Another revelation was that I could turn my YA interest into research. I knew, thanks to my partner’s librarian training, that books are often challenged in schools and libraries among those seeking to have them removed, restricted, or relocated. This struck me as interesting, and I started firing off public records requests to dozens, then hundreds of institutions. I discovered pretty quickly that queer-inclusive materials are a particular target for book banning and censorship. I became fascinated in understanding why these books are challenged and what danger challengers see in them exactly.
This fascination with book challenges provided a rich vein of research that allowed me to explore queer inclusion within a framework influenced at the outer boundaries by aspects of constitutional doctrine—you can find my first published work on this here. As I did this, with the unfortunate delays caused by the COVID-19 pandemic, I also began to think about the LGBTQ educational activism that helped correct some aspects of the school system that left me traumatized and unhappy. It also gave me a real sense of purpose. I was studying, participating in ways to make our public sphere better for queer kids. For some outdated notions of scholarship, this violates norms of neutrality that makes me, at least partly, an “activist,” and I’m fine with that (I reject the idea of neutrality anyway, but that is a rant for another space).
I’d love to say that I have some generalizable point in here.

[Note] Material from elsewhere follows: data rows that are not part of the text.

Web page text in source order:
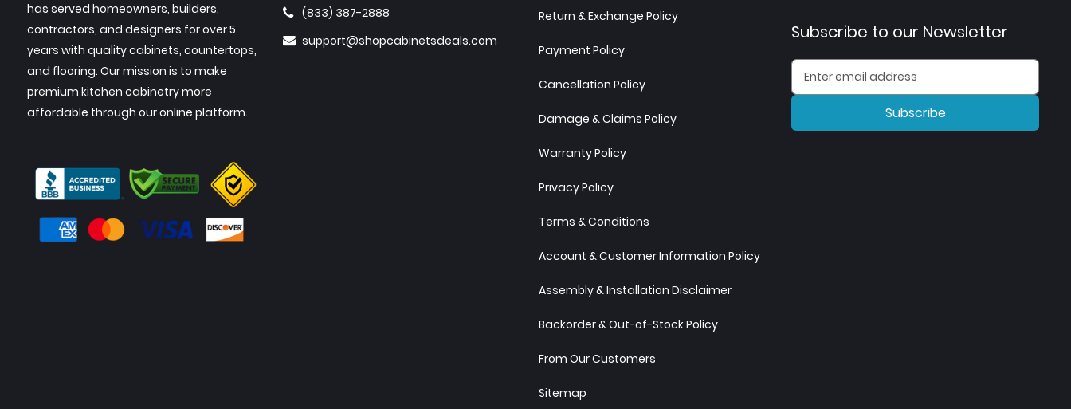
has served homeowners, builders,
contractors, and designers for over 5
years with quality cabinets, countertops,
and flooring. Our mission is to make
premium kitchen cabinetry more
affordable through our online platform.
(833) 387-2888
support@shopcabinetsdeals.com
Return & Exchange Policy
Payment Policy
Cancellation Policy
Damage & Claims Policy
Warranty Policy
Privacy Policy
Terms & Conditions
Account & Customer Information Policy
Assembly & Installation Disclaimer
Backorder & Out-of-Stock Policy
From Our Customers
Sitemap
Subscribe to our Newsletter
Subscribe

I guess if anything it is maybe that if your research is not bringing anything to you personally—and I know pre-tenure this is more difficult—drop it. Life is too short to churn out things that you don’t care about just to get a line on your CV. My work has already paid off in various ways, though sometimes in sad ways. When I began researching book bans at the end of 2018, it felt more historical in nature as challenges were becoming less common. Then, in 2021, things exploded with conservatives trying to purge hundreds of books depicting LGBTQ lives, experiences of people of color, and anything “divisive” from schools and libraries.

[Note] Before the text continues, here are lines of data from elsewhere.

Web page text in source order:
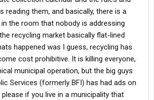
reading them, and basically, there is a
in the room that nobody is addressing
recycling market basically flat-lined
happened was I guess, recycling has
cost prohibitive. It is killing everyone,
municipal operation, but the big guys
Services (formerly BFI) has had ads on
if you live in a municipality that
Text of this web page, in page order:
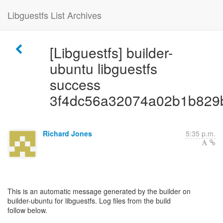
Libguestfs List Archives
[Libguestfs] builder-
ubuntu libguestfs
success
Richard Jones 5:35 p.m.
This is an automatic message generated by the builder on
builder-ubuntu for libguestfs. Log files from the build
follow below.
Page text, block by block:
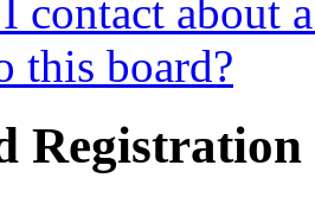
contact about
this board?
Registration
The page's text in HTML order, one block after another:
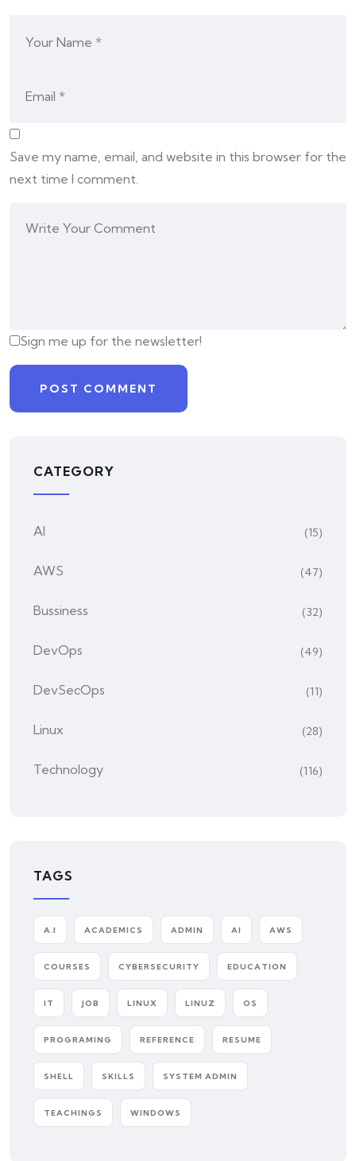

Suddenly my work, which had primarily been of interest to only a subsection of librarians and free speech advocates, had me receiving calls from newspapers around the country, radio, and podcast hosts. I’ve also been asked to speak to various groups of current and future teachers about how to navigate this controversy. I also write up some of my thoughts for public consumption on a moderately successful blog, Adventures in Censorship, that occasionally offers support to the folks fighting these censorship efforts. The end result, four years after my depressive breakdown, is that I’m busier than I’ve ever been but doing work that I find valuable personally and trying to make the world a better place so that today’s queer teen experience is much better than mine.